I have a great job. "What?" "Dig the lotus root!"

2. The sewer is very depressed and asks: I can't figure it out! So it got stuck. . .

3. The surgical teacher in the medical college explains to the students what is sterile and clean. The teacher said: you put a piece of shit in the pressure cooker for a quarter of an hour and it will be sterile, but is it clean? Really convinced this teacher, so talented.

4. Everything in life, the order in which it appears is really important. For example, you can't open lip balm for a short time after applying hand cream.

The frog crouching on its prey at night suddenly saw a firefly coming out and immediately put out its tongue to take it down. . . Then he swore: which wicked guy hit the cigarette?

6. I am sleepy in spring, lack afternoon sleep in summer and autumn, and never get up in winter.

Don't think that opium is the only thing in the world that you can't get rid of. Don't you dare touch the autumn trousers, then take them off!

8. Why are most toilets white? Because only a small number of toilets are not white.

Everyone says that I am a talented young man. Bah, am I not handsome in middle age?

10. To identify whether there are bugs in a watermelon, first you have to knock on the watermelon, bang bang bang. If there is a bug in it, the bug will ask: who is it? 1 1. Teach you a way to whiten your face: dry your neck!

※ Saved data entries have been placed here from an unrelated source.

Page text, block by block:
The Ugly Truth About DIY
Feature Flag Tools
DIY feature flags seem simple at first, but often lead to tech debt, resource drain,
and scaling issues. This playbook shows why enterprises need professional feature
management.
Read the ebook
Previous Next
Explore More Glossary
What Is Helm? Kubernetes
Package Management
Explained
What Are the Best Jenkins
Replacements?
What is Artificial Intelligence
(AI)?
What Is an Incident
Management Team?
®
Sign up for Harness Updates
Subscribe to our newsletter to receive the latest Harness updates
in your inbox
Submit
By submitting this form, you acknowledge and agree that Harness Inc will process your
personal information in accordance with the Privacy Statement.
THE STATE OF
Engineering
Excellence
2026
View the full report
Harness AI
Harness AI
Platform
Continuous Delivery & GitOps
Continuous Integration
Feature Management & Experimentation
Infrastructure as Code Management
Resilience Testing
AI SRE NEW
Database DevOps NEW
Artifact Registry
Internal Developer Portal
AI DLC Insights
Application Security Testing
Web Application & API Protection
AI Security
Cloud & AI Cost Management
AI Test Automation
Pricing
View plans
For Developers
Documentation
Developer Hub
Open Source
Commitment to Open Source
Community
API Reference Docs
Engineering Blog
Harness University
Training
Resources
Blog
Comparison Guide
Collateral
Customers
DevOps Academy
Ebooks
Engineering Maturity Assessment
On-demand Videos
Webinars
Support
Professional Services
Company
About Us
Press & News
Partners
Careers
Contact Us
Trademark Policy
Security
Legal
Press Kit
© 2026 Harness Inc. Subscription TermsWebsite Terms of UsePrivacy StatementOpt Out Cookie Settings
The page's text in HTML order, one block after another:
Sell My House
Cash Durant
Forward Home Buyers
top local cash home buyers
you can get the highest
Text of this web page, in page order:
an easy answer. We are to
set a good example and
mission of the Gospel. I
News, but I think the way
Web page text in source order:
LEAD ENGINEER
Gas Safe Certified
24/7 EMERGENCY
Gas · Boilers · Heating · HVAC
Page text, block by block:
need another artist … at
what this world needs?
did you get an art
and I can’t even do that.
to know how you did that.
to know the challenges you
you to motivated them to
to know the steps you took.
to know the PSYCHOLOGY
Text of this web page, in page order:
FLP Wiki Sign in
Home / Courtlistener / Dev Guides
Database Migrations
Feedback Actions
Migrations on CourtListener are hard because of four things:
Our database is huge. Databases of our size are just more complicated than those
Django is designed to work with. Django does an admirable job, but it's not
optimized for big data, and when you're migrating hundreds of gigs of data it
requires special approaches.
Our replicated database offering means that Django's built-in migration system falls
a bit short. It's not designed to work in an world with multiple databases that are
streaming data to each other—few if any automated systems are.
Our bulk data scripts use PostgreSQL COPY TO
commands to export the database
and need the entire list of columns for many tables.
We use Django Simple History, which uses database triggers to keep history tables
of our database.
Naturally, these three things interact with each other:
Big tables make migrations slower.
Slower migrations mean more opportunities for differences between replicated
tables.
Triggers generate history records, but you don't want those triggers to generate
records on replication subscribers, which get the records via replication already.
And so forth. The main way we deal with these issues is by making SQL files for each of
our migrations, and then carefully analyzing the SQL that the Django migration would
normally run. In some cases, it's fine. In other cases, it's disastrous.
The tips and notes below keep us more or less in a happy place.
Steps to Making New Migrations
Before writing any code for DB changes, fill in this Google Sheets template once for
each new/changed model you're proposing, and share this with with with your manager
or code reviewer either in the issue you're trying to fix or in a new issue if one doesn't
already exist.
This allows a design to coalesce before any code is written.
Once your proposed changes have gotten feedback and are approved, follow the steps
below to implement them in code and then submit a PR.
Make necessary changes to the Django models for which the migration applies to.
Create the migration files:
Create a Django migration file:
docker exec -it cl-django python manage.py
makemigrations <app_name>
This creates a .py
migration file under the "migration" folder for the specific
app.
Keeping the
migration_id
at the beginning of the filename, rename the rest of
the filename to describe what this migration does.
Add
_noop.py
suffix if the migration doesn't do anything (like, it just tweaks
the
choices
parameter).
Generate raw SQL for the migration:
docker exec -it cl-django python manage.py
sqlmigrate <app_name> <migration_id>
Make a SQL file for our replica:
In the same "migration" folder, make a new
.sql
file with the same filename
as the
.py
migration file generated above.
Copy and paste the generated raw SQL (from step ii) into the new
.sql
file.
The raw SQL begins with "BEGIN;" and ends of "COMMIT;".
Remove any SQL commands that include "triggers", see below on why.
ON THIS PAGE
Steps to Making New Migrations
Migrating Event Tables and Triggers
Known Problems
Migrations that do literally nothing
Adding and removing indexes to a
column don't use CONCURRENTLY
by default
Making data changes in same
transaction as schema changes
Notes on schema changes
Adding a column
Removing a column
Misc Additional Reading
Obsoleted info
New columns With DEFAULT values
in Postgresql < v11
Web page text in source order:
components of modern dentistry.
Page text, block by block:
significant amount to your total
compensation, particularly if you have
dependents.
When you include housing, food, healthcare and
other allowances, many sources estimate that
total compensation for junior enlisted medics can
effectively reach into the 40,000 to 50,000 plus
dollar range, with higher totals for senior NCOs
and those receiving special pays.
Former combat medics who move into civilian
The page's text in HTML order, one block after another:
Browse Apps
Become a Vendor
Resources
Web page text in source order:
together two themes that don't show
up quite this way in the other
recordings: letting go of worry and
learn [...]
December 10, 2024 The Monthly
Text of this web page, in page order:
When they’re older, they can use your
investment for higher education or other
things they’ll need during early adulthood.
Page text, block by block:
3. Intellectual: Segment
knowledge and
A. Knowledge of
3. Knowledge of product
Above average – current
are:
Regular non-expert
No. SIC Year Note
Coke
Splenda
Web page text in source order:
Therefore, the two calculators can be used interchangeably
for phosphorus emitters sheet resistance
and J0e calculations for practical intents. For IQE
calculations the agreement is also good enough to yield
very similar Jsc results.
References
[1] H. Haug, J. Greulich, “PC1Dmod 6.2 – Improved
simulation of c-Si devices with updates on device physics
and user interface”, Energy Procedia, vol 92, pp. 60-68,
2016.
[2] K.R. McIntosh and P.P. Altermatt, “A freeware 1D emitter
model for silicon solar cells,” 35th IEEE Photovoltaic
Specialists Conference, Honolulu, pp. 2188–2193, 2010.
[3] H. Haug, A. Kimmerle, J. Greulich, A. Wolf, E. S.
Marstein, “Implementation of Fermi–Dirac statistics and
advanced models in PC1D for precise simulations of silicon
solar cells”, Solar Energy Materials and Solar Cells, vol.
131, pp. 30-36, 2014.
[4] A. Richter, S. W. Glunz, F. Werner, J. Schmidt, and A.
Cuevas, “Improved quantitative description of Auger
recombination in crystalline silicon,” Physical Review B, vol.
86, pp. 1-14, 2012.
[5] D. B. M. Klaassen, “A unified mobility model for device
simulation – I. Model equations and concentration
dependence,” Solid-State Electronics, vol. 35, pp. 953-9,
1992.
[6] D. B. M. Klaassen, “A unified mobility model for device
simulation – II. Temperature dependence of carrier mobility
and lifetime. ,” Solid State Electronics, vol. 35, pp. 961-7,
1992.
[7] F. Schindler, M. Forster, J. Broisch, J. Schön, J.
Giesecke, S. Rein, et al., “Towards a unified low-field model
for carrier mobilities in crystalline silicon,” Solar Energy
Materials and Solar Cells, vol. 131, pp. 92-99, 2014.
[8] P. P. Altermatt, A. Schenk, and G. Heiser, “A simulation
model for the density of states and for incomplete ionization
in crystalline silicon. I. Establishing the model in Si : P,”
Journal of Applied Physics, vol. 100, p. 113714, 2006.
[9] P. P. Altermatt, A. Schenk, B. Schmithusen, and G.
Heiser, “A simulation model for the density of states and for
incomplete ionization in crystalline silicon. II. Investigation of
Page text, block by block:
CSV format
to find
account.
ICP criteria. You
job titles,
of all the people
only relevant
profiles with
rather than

It's not that we don't work hard, but that someone's father is too energetic.

13. Do you know why the jade bracelet only wears one hand? My friend told me the truth, and I applauded. ...

14. I went out shopping and saw acquaintances all over the street, but I didn't know any of them.

15. Q: When is the most anxious in a day? A:

12:

five

Nine. Because. . . Hurry up!

16.

16. Officer: "I'll go first. Remember to squat a few times when the mine is buried. " Soldier: "Why, boss?" Officer: "If you don't step on the ground, there are traces to follow, and you don't work in vain." Soldier: "The boss is the boss, so experienced."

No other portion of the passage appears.